Using RCaaS will cost $0.0217 / core-hour, which works out to $15.84 per core month. This incorporates all the hardware, software, and infrastructure. This rate is approved through Government Costing to charge to grants and exempt from overhead. Please note that you will be charged for all the cores on the nodes allocated to your job whether you utilize all of them or not, so plan to make as much use of each node as you can.

Will there be a way to check the current RCaaS charges to my group other than waiting for the monthly bill?

We can set up your account to send a notification email when your usage approaches an estimate you provide. Further, your account can be set up to stop access if you reach a specified dollar amount. Notify the Campus Cluster staff if you would like this service enabled on your account.

Does any storage (disk) space come with RCaaS?

Each active RCaaS customer will be allocated 25GB at minimum of User/Group storage while they use the service. If you need additional storage beyond the 25GB allocation, talk with ICCP staff about adding an additional storage allocation through Research Storage as a Service (RSaaS). RSaaS allows you to rent storage space by the TB/month for as long as you need it.

Is there a time limit for access to this storage space once I've finished using RCaaS?

Once an RCaaS account has gone inactive, and assuming there are no other arrangements made for storage (e.g. hardware investment or monthly storage service) the customer will be expected to remove their data within the next calendar month. After that time period, all data will be removed.

After I have purchased time in the RCaaS queue, is there a time frame in which I must use the resources?

It's important to note that you can't "purchase time" before it is used with RCaaS. Rather, you estimate your monthly usage and the duration of time you will use the service. From there, the program will bill you monthly for actual time used. That said, any RCaaS account that sees no usage activity for two consecutive monthly periods will be notified of account termination which will occur at the end of the third consecutive monthly period with no activity. In the event of termination and for a Customer with no other storage investment on the system, the Customer will have the duration of the subsequent billing cycle to move their data off of the system.

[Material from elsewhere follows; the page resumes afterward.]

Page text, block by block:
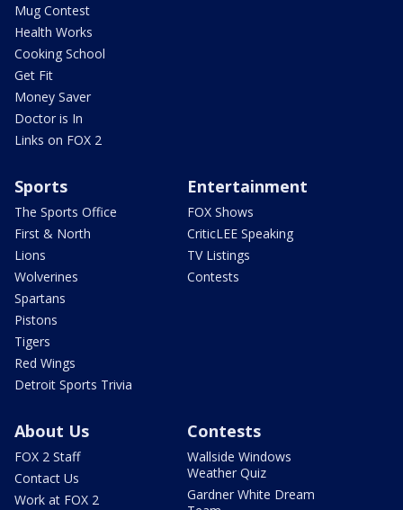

Is it possible to add groups to the RCaaS user management screen?

Yes, we can add as many groups as needed. One of the administrators would need to create the group and add an allocation manager. To get this process started, send in a help ticket.

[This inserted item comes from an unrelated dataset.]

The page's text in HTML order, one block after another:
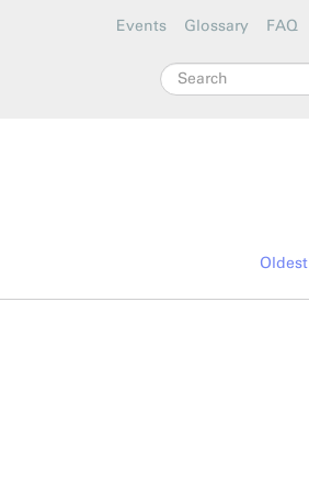
Events Glossary FAQ
Search
Oldest

Is there a way for me to allow other users from my campus group or outside collaborators to use my RCaaS resources?

The allocation manager of your RCaaS group can add anyone with a University of Illinois NetID to your RCaaS group, allowing them to make use of your purchase. In order to add outside collaborators they would need to first obtain a NetID. Instructions for requesting a NetID may be found at https://answers.uillinois.edu/illinois/47711.

Is there a limit to how long jobs can run?

The RCaaS queue is configured for a maximum wall time of 120 hours. If you need jobs to run for a longer duration, let us know so we can evaluate if we might be able to help you with these requirements.

How do I submit jobs to the RCaaS resources?

Simply specify the rcaas queue when you specify the queue in your job submission. Note that capitalization matters.

Does secondary (or test) queue access come with my RCaaS queue time purchase/access?

RCaaS users are able to submit jobs to the Secondary queue if they wish, but they will be charged for that time just like they are charged for jobs submitted to the RCaaS queue.

Can you install (make available) a specific software that I need for use with my RCaaS time?

While we do not install software for individual users/groups, you may install software in your group storage space. If you run into problems you can submit a help ticket and we can attempt to guide your installation, but there are so many software packages in use that we are unlikely to have experience using any particular package. Hopefully, with your knowledge of the package, and our knowledge of the system, we can help get most software working.